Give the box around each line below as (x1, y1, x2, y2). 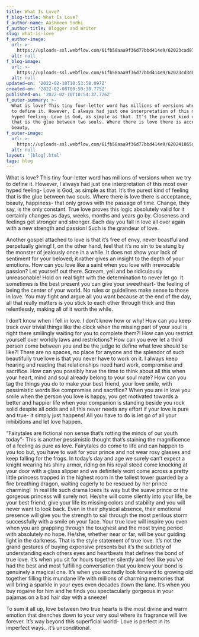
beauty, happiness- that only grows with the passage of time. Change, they (6, 200, 190, 207)
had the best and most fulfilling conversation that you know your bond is (6, 562, 183, 569)
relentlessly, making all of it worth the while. (6, 305, 114, 313)
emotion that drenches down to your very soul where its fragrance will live (6, 611, 188, 619)
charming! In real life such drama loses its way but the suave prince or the (6, 487, 188, 494)
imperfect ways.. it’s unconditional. (6, 625, 91, 632)
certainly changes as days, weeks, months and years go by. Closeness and (6, 212, 190, 219)
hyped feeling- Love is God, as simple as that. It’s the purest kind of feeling (6, 187, 189, 194)
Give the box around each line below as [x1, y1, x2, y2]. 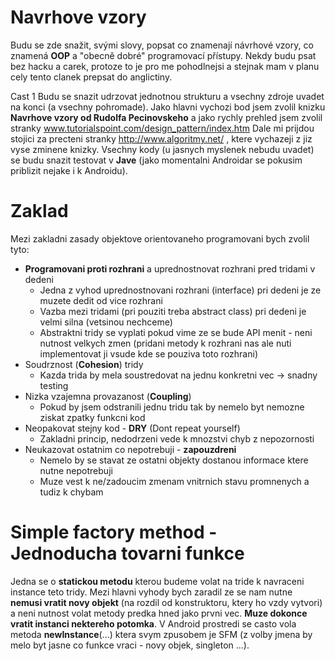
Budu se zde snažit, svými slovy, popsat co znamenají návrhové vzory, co [10, 39, 314, 51]
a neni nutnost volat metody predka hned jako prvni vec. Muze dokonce [10, 607, 308, 619]
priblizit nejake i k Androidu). [10, 164, 128, 176]
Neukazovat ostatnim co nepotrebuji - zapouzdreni [24, 443, 237, 455]
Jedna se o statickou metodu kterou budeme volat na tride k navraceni [10, 575, 305, 587]
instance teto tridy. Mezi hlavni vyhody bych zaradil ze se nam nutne [10, 586, 293, 598]
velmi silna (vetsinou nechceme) [39, 316, 173, 328]
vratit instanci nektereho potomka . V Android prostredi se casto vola [10, 617, 297, 630]
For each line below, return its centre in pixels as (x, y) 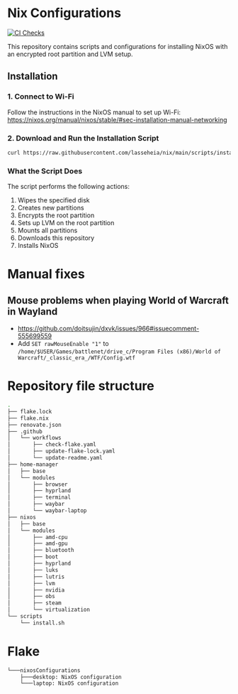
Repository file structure (81, 386)
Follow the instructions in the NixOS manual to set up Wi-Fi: (94, 112)
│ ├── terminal (39, 498)
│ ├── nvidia (36, 590)
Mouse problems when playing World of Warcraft (118, 300)
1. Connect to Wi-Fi (41, 97)
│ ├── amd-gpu (38, 544)
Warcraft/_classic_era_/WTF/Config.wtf (76, 358)
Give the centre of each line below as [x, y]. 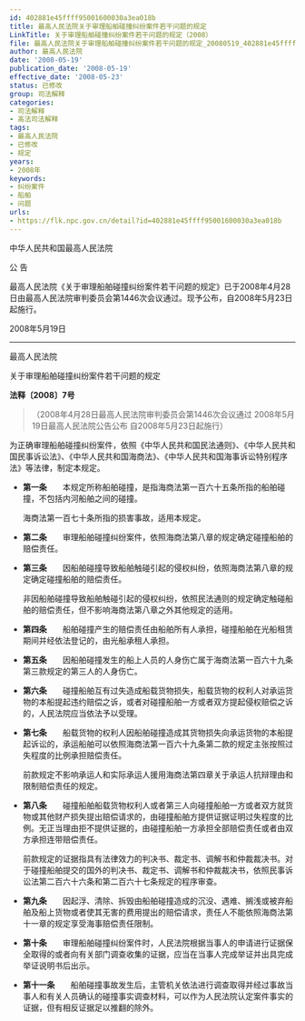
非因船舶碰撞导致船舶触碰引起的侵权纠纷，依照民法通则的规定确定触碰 [154, 598]
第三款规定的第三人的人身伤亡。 [82, 671]
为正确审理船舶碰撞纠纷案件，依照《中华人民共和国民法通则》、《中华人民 [144, 445]
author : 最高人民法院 [46, 52]
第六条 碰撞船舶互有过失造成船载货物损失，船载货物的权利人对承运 [154, 690]
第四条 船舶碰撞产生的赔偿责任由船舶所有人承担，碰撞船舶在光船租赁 [157, 629]
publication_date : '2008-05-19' [70, 69]
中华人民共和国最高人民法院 [61, 247]
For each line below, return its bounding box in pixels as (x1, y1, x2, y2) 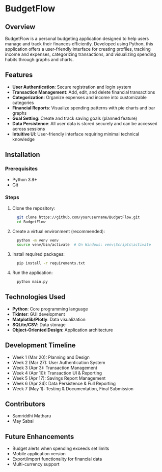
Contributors (5, 400, 46, 408)
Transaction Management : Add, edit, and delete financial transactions (12, 89, 156, 95)
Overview (5, 23, 36, 31)
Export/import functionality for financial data (12, 456, 102, 462)
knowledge (12, 136, 35, 142)
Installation (5, 151, 40, 159)
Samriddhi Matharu (12, 413, 52, 419)
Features (5, 71, 33, 79)
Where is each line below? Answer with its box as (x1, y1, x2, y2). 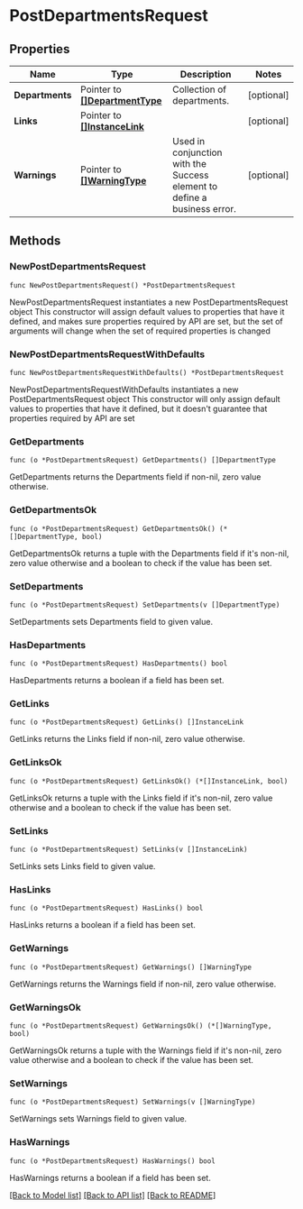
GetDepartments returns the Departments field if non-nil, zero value (9, 472, 262, 482)
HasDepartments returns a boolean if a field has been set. (9, 675, 225, 686)
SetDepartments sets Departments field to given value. (9, 616, 214, 627)
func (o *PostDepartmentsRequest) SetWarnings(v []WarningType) (9, 1097, 256, 1107)
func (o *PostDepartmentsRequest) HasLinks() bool (9, 903, 204, 913)
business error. (172, 203, 237, 215)
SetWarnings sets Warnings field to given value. (9, 1113, 188, 1124)
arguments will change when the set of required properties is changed (9, 325, 271, 336)
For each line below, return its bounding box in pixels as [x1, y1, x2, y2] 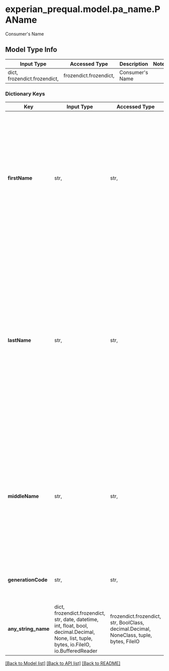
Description [119, 60, 148, 67]
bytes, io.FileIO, [54, 641, 91, 648]
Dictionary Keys [5, 90, 45, 97]
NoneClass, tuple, [110, 632, 152, 639]
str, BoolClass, [110, 619, 144, 626]
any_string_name [8, 625, 50, 632]
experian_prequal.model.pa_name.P [5, 4, 160, 15]
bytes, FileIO [110, 638, 140, 645]

■ PROBLEM REQUIREMENTS: Exactly the lines starting at the one above with "第六条 碰撞船舶互有过失造成船载货物损失，船载货物的权利人对承运 [154, 690]" and ending at the one with "Contributors (5, 400, 46, 408)" should be printed, and nothing else. Omit the pictures.

■ OUTPUT BELOW:
第六条 碰撞船舶互有过失造成船载货物损失，船载货物的权利人对承运 [154, 690]
第四条 船舶碰撞产生的赔偿责任由船舶所有人承担，碰撞船舶在光船租赁 [157, 629]
publication_date : '2008-05-19' [70, 69]
中华人民共和国最高人民法院 [61, 247]
For each line below, return its bounding box in pixels as (x1, y1, x2, y2) 
Contributors (5, 400, 46, 408)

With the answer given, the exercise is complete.